The goalpost-moving game is a funny one. At the same time they deny or attempt to minimize fraudulent voting, Democrats have made a great fuss about “voter suppression,” which usually consists of such sneaky Republican dirty tricks as requiring that voters show up at the polls with a photo-ID card made available to them free of charge at the local DMV. (The libertarian in me suspects that making regular DMV visits a mandatory part of the voting experience would do more to reform American politics than all the think-tank wonkery combined.) Democrats also strongly resist efforts to enforce ordinary laws against fraudulent voting by dead people (Lyndon Johnson’s second-most-important constituency, behind household pets), prisoners, disenfranchised felons, and the like. Even if we buy the argument that there’s no real evidence that illegal voting has thrown an election, there’s no evidence that voter-ID laws or enforcing other voting laws has thrown an election, either. The focal distance of these stories is forever changing: If the question is purported “disenfranchisement,” then anecdote rules and statistical questions are set aside; if the question is illegal voting, then statistical claims are central and anecdotes are dismissed as uninformative.

That’s cheap high-school debaters’ stuff, but it works more often than you’d think.

The fact is that we should be opposed to illegal voting even if it is only desultory and rare, even if it amounts to something less than a decisive factor in electoral outcomes. For one thing, it is wrong, malum in se, and for another, it actually does what the Democrats accuse Trump of doing: It undermines confidence in the legitimacy of U.S. elections. Shootings by police officers in questionable confrontations are not the leading killer of black men in the United States, or among the top-ten causes of death for black men, or the top 100 or the top 1,000. (For teenaged black men, it’s homicide, suicide, and heart disease; for black men in their 20s, 30s, and 40s, HIV and strokes emerge as top causes of early death.) But if it were the case that black men are being wrongly killed by police officers, we would want to act on that irrespective of whether it was a statistically significant cause of death, because it is wrong and because it undermines confidence in law enforcement.

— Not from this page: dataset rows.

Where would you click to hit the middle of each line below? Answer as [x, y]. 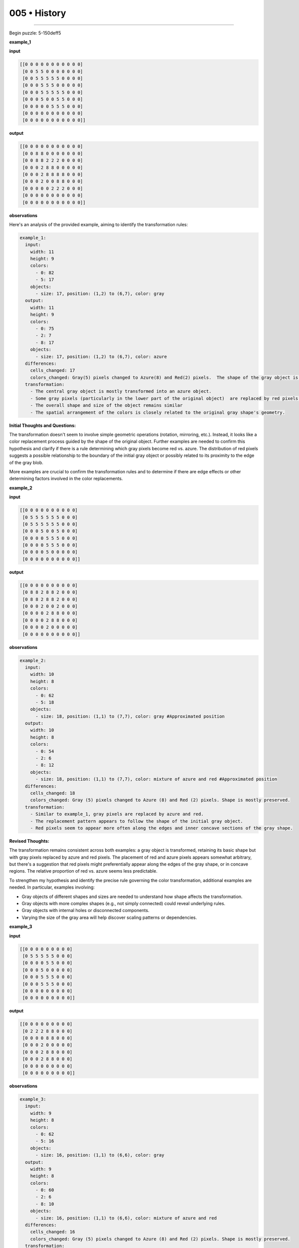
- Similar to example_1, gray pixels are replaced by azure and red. [117, 814]
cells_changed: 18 [53, 793]
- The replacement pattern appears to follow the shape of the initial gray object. [137, 821]
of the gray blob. [26, 462]
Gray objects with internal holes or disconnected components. [85, 911]
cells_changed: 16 [53, 1232]
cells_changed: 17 [53, 370]
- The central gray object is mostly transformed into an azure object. [121, 391]
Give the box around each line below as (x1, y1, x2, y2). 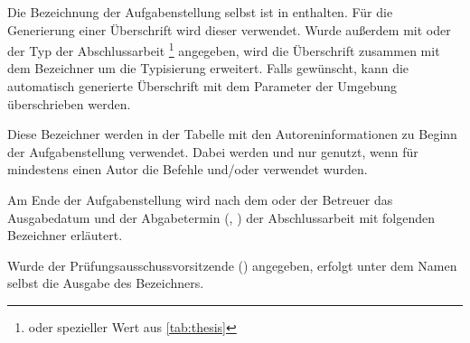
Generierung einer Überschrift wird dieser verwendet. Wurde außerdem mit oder (7, 20, 451, 39)
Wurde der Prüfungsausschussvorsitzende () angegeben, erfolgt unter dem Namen (7, 255, 457, 274)
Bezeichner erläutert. (7, 226, 123, 245)
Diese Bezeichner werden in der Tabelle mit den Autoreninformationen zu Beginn (7, 125, 457, 144)
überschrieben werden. (7, 94, 131, 113)
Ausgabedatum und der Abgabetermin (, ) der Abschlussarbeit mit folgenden (7, 208, 436, 227)
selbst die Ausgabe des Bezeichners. (7, 273, 204, 292)
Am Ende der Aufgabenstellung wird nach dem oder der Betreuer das (7, 190, 393, 209)
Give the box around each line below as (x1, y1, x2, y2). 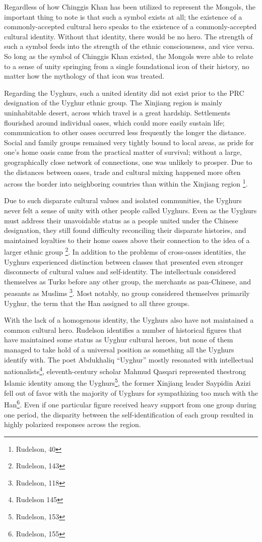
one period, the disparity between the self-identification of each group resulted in (4, 409, 253, 419)
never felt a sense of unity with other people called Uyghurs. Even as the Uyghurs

The hypocrisy is difficult to bear. For the entirety of the 21st century, Democrats have complained that George W. Bush and an illegitimate, corrupt Supreme Court intervened to rob Al Gore of the presidency. But there is more to it than that. For years, Democrats from Hillary Rodham Clinton to Bernie Sanders to Elizabeth Warren have complained that the economic system is rigged by shadowy international elites against the interests of ordinary people. We have not seen very much in the way of political rioting, but we have seen significant violence in response to that kind of rhetoric, from riots in Seattle to attempted acts of terrorism in Ohio.

Should Democrats cease speaking about the “rigged” economic system because of that violence? No, they should cease making the claim that our economic system is rigged because that claim is false.

We should continue talking about illegal voting because the claim is true, and because it is necessary that we do something about it.

Despite the hysterical ninnies, this is not the most important election of our lifetimes, nor is it likely to be the last American presidential election, as some of our apocalyptic friends insist. There will be future elections, and we will need to do something to ensure that they are not marred by fraudulent voting.

Fuming, sputtering Donald Trump, in his coming retirement, probably is not going to be a great deal of help in that project. But that does not mean that there isn’t something to his complaint.